■ EXERCISE DETAILS
In these entries, tally the lines where "Answer" occurs. Respond with only the count.

■ TASK INPUT
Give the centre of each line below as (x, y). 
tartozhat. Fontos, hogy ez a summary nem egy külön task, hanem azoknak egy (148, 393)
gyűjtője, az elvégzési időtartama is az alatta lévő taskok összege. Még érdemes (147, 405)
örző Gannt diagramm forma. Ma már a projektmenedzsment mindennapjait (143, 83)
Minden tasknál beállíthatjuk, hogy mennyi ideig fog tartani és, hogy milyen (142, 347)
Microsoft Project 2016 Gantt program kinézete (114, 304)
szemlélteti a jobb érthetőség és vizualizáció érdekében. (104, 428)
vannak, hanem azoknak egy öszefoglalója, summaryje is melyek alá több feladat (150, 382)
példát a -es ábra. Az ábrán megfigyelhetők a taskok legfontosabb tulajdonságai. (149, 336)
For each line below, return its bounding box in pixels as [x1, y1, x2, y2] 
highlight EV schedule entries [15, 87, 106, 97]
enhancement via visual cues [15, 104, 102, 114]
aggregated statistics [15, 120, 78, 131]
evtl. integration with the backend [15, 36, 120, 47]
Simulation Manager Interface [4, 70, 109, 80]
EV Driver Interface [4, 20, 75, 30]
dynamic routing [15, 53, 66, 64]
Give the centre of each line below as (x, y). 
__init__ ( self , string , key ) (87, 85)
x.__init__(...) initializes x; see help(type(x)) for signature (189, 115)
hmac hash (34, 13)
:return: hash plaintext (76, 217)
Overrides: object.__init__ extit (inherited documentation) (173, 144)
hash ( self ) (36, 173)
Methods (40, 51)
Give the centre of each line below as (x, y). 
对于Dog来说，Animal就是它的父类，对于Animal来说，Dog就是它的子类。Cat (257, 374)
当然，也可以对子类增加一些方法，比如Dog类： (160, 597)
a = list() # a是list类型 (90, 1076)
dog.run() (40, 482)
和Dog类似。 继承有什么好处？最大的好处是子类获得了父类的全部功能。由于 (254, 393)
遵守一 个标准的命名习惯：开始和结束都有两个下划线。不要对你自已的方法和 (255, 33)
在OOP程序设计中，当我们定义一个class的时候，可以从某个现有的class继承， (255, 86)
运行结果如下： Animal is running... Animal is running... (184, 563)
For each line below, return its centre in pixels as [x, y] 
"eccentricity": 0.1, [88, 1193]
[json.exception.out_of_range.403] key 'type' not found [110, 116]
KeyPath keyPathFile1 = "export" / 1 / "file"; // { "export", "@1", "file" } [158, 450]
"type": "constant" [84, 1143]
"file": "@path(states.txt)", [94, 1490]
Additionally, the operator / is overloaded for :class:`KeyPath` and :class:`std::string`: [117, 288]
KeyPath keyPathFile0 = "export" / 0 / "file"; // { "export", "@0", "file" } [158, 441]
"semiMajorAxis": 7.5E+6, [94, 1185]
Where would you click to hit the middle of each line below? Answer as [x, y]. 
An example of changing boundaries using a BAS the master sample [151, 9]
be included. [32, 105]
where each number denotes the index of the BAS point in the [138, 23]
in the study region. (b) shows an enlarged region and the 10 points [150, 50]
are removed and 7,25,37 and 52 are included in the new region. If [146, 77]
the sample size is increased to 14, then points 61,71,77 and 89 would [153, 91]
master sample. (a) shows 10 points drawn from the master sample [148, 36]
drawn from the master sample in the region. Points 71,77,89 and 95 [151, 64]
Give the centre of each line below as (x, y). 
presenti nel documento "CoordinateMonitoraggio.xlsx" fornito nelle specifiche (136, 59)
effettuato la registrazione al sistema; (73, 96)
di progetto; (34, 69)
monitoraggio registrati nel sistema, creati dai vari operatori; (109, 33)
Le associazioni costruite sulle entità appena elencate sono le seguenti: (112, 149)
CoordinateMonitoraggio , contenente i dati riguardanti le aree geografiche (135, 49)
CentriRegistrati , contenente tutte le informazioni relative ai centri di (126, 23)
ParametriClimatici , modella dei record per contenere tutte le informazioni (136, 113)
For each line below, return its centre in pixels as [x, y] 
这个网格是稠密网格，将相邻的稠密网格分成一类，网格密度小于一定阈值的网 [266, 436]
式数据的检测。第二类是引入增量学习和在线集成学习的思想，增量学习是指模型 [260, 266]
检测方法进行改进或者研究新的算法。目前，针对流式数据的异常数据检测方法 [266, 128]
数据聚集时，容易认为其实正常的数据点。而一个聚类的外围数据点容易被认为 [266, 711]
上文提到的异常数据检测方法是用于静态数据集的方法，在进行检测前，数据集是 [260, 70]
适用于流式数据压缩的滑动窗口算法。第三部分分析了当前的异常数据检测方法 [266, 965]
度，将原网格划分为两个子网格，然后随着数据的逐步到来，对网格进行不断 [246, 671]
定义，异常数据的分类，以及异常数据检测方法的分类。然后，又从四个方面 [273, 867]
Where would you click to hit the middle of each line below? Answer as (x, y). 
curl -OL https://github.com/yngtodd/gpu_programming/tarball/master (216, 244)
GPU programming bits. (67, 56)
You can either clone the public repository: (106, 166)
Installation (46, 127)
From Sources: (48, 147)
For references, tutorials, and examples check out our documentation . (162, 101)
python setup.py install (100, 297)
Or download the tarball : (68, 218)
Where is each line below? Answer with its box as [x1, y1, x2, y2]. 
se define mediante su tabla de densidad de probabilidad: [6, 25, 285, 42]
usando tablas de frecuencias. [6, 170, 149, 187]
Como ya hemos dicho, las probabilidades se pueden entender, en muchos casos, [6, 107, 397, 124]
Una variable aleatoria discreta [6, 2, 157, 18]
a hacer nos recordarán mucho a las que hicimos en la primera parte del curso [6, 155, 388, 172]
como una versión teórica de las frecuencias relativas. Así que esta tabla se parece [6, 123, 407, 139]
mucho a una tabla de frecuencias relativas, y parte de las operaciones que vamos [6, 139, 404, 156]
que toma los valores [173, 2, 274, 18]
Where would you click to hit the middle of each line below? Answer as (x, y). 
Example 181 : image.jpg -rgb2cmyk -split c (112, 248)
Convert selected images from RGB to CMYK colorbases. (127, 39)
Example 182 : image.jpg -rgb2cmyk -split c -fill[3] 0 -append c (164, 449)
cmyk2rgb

■ REPLY TO THE TASK
4